Der Künstler überzeugte die Jurymitglieder Dr. Elisabeth Lörcher (Sammlerin), Susanne Touw (Sammlung Goetz), Prof. Dieter Rehm (AdbK, München), Sabine Reithmaier (Süddeutsche Zeitung) und Annette Vogel (Kunstsammlung ADAC) und setzte sich seinem Ausstellungskonzept für die Halle der PLATFORM gegen die Künstler_innen Babylonia Constantinides, Hennicker/Schmidt, Sophie Schmidt und Pio Ziltz durch.
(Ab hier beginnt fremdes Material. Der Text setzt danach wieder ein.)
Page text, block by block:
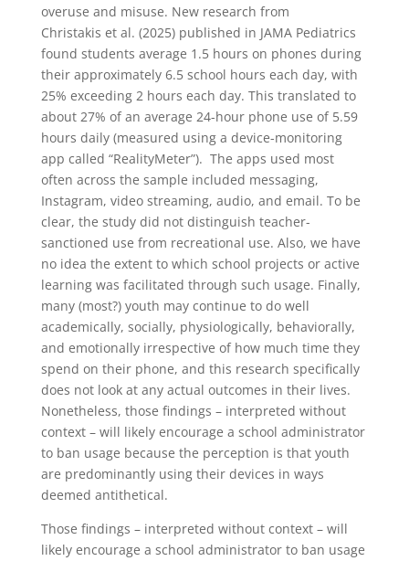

Andreas Pfeiffer überzeugte die Jury mit seinen ortsspezifischen Arbeiten, die durch den Einsatz von kruden Baumaterialien den Ausstellungsraum zu dekonstruieren suchen. In der Art von Versuchsanordnungen lotet Peiffer eindrucksvoll die Grenzen von Material, Raum und Technik aus und lässt dabei sowohl einen ungewissen Ausgang als auch einen Kontrollverlust zu (Jurybegründung).

Der Kunstpreis ist mit 6500 Euro dotiert und umfasst die Realisierung des Ausstellungskonzepts in der Halle der PLATFORM und einen begleitenden Katalog. Die Ausstellung wird im Herbst eröffnet.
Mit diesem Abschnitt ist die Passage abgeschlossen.